_The input_.
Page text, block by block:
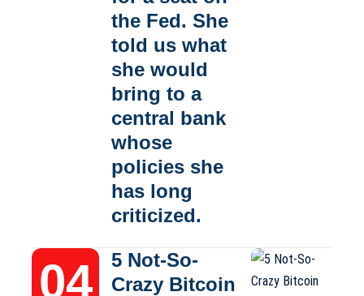
the Fed. She
told us what
she would
bring to a
central bank
whose
policies she
has long
criticized.
5 Not-So-
Crazy Bitcoin
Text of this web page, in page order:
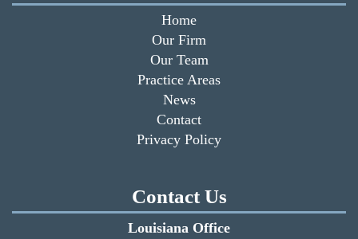
Home
Our Firm
Our Team
Practice Areas
News
Contact
Privacy Policy
Contact Us
Louisiana Office
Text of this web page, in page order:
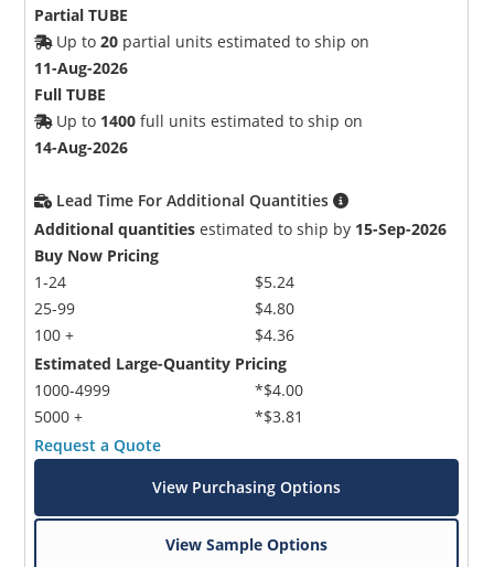
Partial TUBE
Up to20 partial units estimated to ship on
11-Aug-2026
Full TUBE
Up to 1400 full units estimated to ship on
14-Aug-2026
Lead Time For Additional Quantities
Additional quantities estimated to ship by 15-Sep-2026
Buy Now Pricing
1-24
25-99
100 +
$5.24
$4.80
$4.36
Estimated Large-Quantity Pricing
1000-4999
5000 +
*$4.00
*$3.81
Request a Quote
View Purchasing Options
View Sample Options
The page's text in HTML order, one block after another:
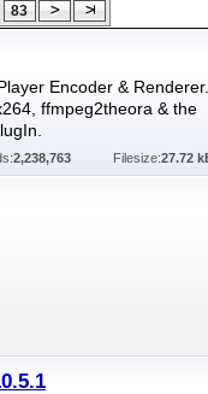
83
Encoder &
ffmpeg2theora & the
2,238,763 Filesize:27.72
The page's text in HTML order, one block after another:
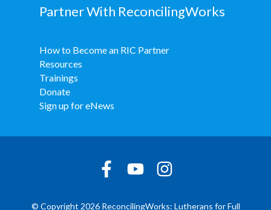
Partner With ReconcilingWorks
How to Become an RIC Partner
Resources
Trainings
Donate
Sign up for eNews
© Copyright 2026 ReconcilingWorks: Lutherans for Full
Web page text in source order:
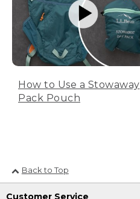
How to Use a Stowaway
Pack Pouch
Back to Top
Customer Service
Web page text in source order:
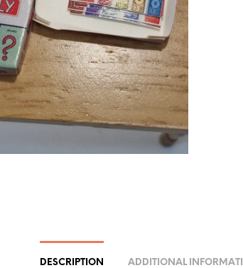
DESCRIPTION ADDITIONAL
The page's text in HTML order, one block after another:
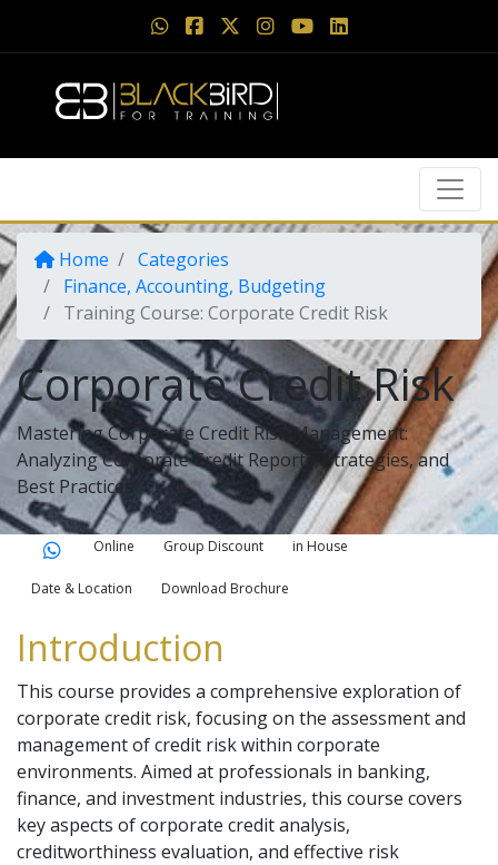
Home
Categories
Finance, Accounting, Budgeting
Training Course: Corporate Credit Risk
Corporate Credit Risk
Mastering Corporate Credit Risk Management:
Analyzing Corporate Credit Reports, Strategies, and
Best Practices
Online Group Discount in House
Date & Location Download Brochure
Introduction
This course provides a comprehensive exploration of
corporate credit risk, focusing on the assessment and
management of credit risk within corporate
environments. Aimed at professionals in banking,
finance, and investment industries, this course covers
key aspects of corporate credit analysis,
creditworthiness evaluation, and effective risk
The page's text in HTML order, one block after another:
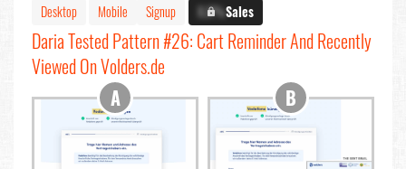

_What is being asked_.
All of the entries, apart from the pictures, must be returned exactly.

_Task answer_.
Page text, block by block:
the Fed. She
told us what
she would
bring to a
central bank
whose
policies she
has long
criticized.
5 Not-So-
Crazy Bitcoin
Text of this web page, in page order:
Home
Our Firm
Our Team
Practice Areas
News
Contact
Privacy Policy
Contact Us
Louisiana Office
Text of this web page, in page order:
Partial TUBE
Up to20 partial units estimated to ship on
11-Aug-2026
Full TUBE
Up to 1400 full units estimated to ship on
14-Aug-2026
Lead Time For Additional Quantities
Additional quantities estimated to ship by 15-Sep-2026
Buy Now Pricing
1-24
25-99
100 +
$5.24
$4.80
$4.36
Estimated Large-Quantity Pricing
1000-4999
5000 +
*$4.00
*$3.81
Request a Quote
View Purchasing Options
View Sample Options
The page's text in HTML order, one block after another:
83
Encoder &
ffmpeg2theora & the
2,238,763 Filesize:27.72
The page's text in HTML order, one block after another:
Partner With ReconcilingWorks
How to Become an RIC Partner
Resources
Trainings
Donate
Sign up for eNews
© Copyright 2026 ReconcilingWorks: Lutherans for Full
Web page text in source order:
How to Use a Stowaway
Pack Pouch
Back to Top
Customer Service
Web page text in source order:
DESCRIPTION ADDITIONAL
The page's text in HTML order, one block after another:
Home
Categories
Finance, Accounting, Budgeting
Training Course: Corporate Credit Risk
Corporate Credit Risk
Mastering Corporate Credit Risk Management:
Analyzing Corporate Credit Reports, Strategies, and
Best Practices
Online Group Discount in House
Date & Location Download Brochure
Introduction
This course provides a comprehensive exploration of
corporate credit risk, focusing on the assessment and
management of credit risk within corporate
environments. Aimed at professionals in banking,
finance, and investment industries, this course covers
key aspects of corporate credit analysis,
creditworthiness evaluation, and effective risk
The page's text in HTML order, one block after another:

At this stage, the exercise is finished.